Human vision receives over 80% of sensory inputs to the brain. The neural and computational mechanisms of visual perception have been a central topic in cognitive neuroscience. My research questions along this line of research include: (1) the computation and representation of uncertainty in perceptual decision-making; (2) the influences of top-down modulation (e.g., attention/learning) on population codes in the human brain; (3) the neural implementations of Bayesian inference; (4) neural mechanisms of visual working memory.
The past few years have seen the surge of comparisons between the artificial and the human visual systems. We see a promising future that research from computer vision and human vision can mutually benefit and foster the development of general intelligence. My research questions include (1) pixel-level image reconstruction from brain activity based on deep networks (2) neural mechanisms of face recognition in natural scenes.
Computational Psychiatry is an interdiscipline that bridges basic computational neuroscience and translational psychiatry. Research in computational psychiatry emphasizes using the computational models established in normal subjects or basic neuroscience to characterize the mechanisms of abnormal cognitive behavior in psychiatric diseases. I am currently working on the following questions: (1) computational mechanisms of visual working memory deficits in patients with psychiatric diseases; (2) abnormal reinforcement learning in psychiatric diseases; (3) reward-based emotional regulation in psychiatric diseases.

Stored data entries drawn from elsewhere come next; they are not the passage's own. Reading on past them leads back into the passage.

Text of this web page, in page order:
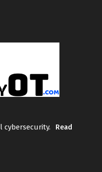
Read
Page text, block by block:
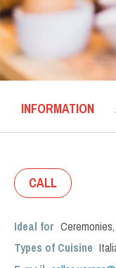
INFORMATION
CALL
Ideal for Ceremonies,
Types of Cuisine
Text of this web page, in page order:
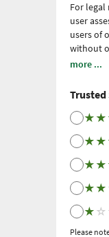
For
user
users of
without
and
which
studies.
More
via
more ...
★ ★
★ ★
★ ★
★ ★
★ ☆
Please
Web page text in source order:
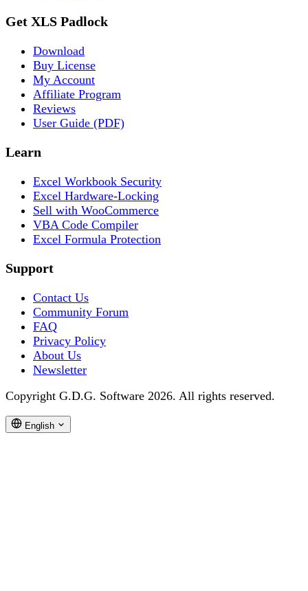
Get XLS Padlock
Download
Buy License
My Account
Affiliate Program
Reviews
User Guide (PDF)
Learn
Excel Workbook Security
Excel Hardware-Locking
Sell with WooCommerce
VBA Code Compiler
Excel Formula Protection
Support
Contact Us
Community Forum
FAQ
Privacy Policy
About Us
Newsletter
Copyright G.D.G. Software 2026. All rights reserved.
English
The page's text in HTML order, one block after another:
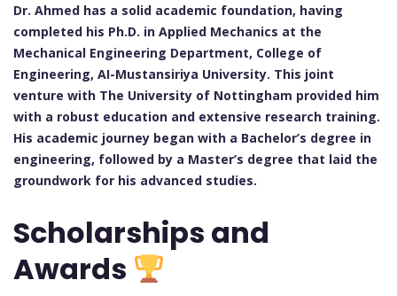
Dr. Ahmed has a solid academic foundation, having
completed his Ph.D. in Applied Mechanics at the
Mechanical Engineering Department, College of
Engineering, AI-Mustansiriya University. This joint
venture with The University of Nottingham provided him
with a robust education and extensive research training.
His academic journey began with a Bachelor’s degree in
engineering, followed by a Master’s degree that laid the
groundwork for his advanced studies.
Scholarships and
Awards
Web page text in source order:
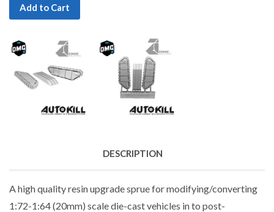
Add to Cart
DESCRIPTION
A high quality resin upgrade sprue for modifying/converting
1:72-1:64 (20mm) scale die-cast vehicles in to post-
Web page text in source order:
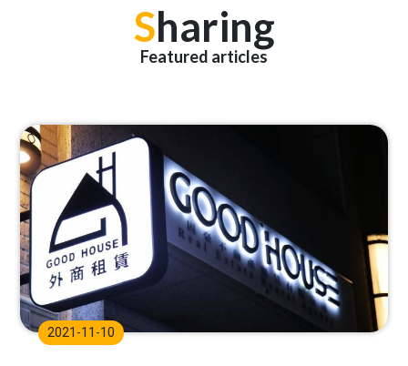
Sharing
Featured articles
2021-11-10

Functional magnetic resonance imaging (fMRI) has been widely used in investigating complex structural and functional compositions of the human brain, as well as in various forms of diagnostic and rehabilitative practices. The rapid progress of neuroimaging techniques in the last couple of decades has produced a vast quantity of brain anatomical and functional data. It remains a key challenge for neuroscientists to efficiently infer substrates of human brain functions from massive datasets, and also for biomedical practioners to extract clinically meaningful information. Hence, developing novel data processing methods and pipelines is essential and fruitful for the next stage of neuroimaging research. We believe that bridging state-of-the-art machine learning methods and neuroimaging data will open new avenues for future data-driven neuroscience research and promote more accurate clinical decisions, as well as customized medical services for patients.